** Opening RECORDS FOR THIS TASK block **

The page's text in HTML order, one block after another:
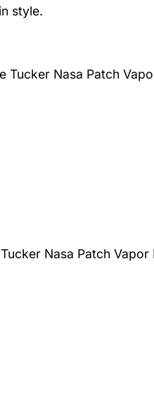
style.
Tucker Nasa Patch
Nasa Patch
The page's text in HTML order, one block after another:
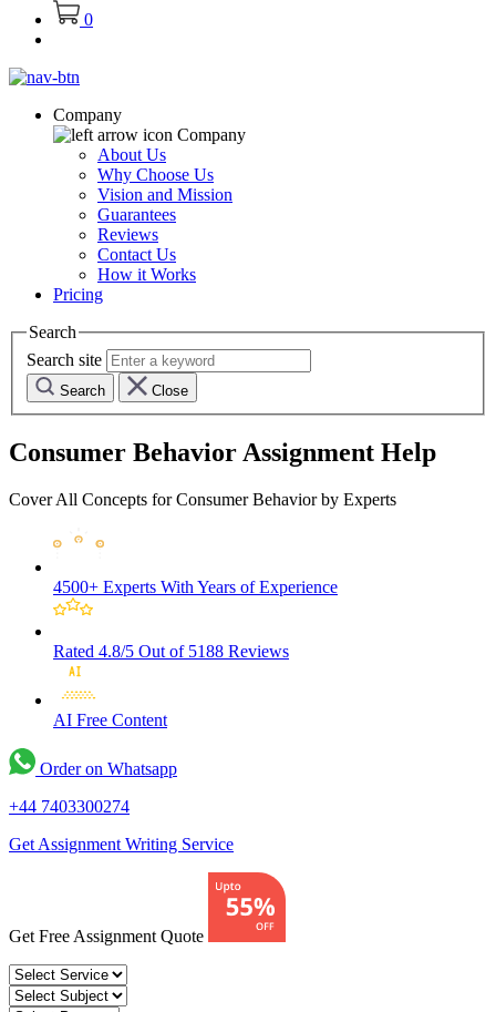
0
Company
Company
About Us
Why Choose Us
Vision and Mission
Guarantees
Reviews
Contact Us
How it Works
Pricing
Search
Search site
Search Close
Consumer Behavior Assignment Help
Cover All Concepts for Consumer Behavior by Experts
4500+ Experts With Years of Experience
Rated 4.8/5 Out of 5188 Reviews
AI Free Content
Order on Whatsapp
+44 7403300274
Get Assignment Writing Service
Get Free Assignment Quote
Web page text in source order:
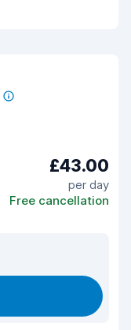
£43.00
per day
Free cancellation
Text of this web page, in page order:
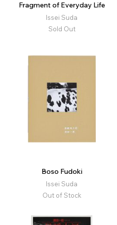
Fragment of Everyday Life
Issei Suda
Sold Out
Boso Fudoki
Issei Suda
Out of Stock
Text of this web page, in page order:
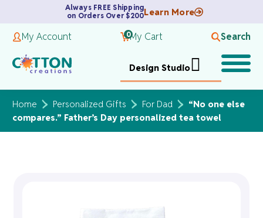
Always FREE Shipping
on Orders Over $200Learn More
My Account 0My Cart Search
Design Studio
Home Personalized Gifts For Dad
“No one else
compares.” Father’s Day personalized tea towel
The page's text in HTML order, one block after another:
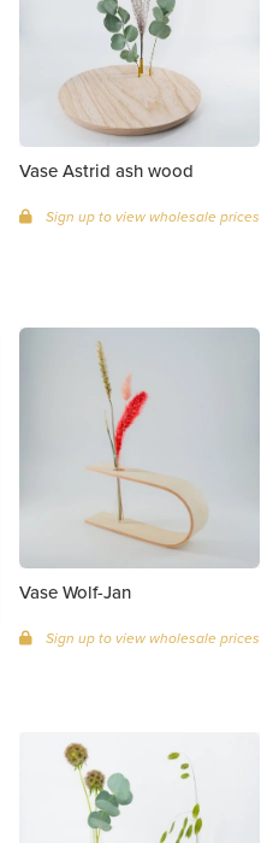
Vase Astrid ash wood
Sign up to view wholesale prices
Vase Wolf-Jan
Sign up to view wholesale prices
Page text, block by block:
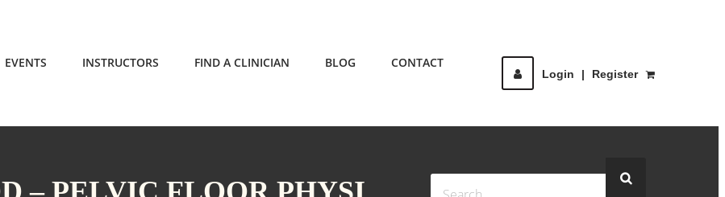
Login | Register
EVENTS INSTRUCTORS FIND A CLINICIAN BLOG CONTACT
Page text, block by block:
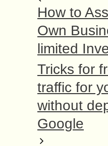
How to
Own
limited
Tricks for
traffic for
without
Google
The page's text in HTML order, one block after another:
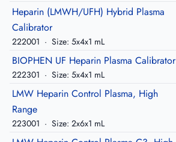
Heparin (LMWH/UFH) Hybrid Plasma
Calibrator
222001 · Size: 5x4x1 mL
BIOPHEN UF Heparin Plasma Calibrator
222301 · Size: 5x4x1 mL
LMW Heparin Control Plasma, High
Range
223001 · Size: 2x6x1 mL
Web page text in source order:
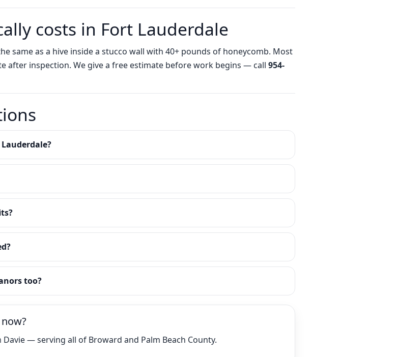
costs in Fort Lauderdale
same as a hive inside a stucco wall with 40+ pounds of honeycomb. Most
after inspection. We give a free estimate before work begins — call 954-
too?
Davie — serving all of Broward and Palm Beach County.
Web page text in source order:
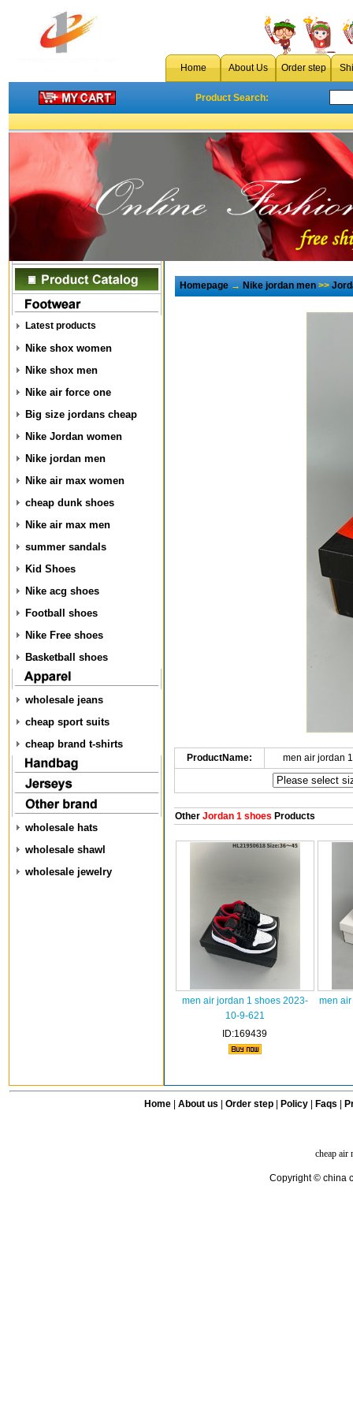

** Closing RECORDS FOR THIS TASK block **

Strip out the images, then output the records above word for word.

The page's text in HTML order, one block after another:
style.
Tucker Nasa Patch
Nasa Patch
The page's text in HTML order, one block after another:
0
Company
Company
About Us
Why Choose Us
Vision and Mission
Guarantees
Reviews
Contact Us
How it Works
Pricing
Search
Search site
Search Close
Consumer Behavior Assignment Help
Cover All Concepts for Consumer Behavior by Experts
4500+ Experts With Years of Experience
Rated 4.8/5 Out of 5188 Reviews
AI Free Content
Order on Whatsapp
+44 7403300274
Get Assignment Writing Service
Get Free Assignment Quote
Web page text in source order:
£43.00
per day
Free cancellation
Text of this web page, in page order:
Fragment of Everyday Life
Issei Suda
Sold Out
Boso Fudoki
Issei Suda
Out of Stock
Text of this web page, in page order:
Always FREE Shipping
on Orders Over $200Learn More
My Account 0My Cart Search
Design Studio
Home Personalized Gifts For Dad
“No one else
compares.” Father’s Day personalized tea towel
The page's text in HTML order, one block after another:
Vase Astrid ash wood
Sign up to view wholesale prices
Vase Wolf-Jan
Sign up to view wholesale prices
Page text, block by block:
Login | Register
EVENTS INSTRUCTORS FIND A CLINICIAN BLOG CONTACT
Page text, block by block:
How to
Own
limited
Tricks for
traffic for
without
Google
The page's text in HTML order, one block after another:
Heparin (LMWH/UFH) Hybrid Plasma
Calibrator
222001 · Size: 5x4x1 mL
BIOPHEN UF Heparin Plasma Calibrator
222301 · Size: 5x4x1 mL
LMW Heparin Control Plasma, High
Range
223001 · Size: 2x6x1 mL
Web page text in source order:
costs in Fort Lauderdale
same as a hive inside a stucco wall with 40+ pounds of honeycomb. Most
after inspection. We give a free estimate before work begins — call 954-
too?
Davie — serving all of Broward and Palm Beach County.
Web page text in source order:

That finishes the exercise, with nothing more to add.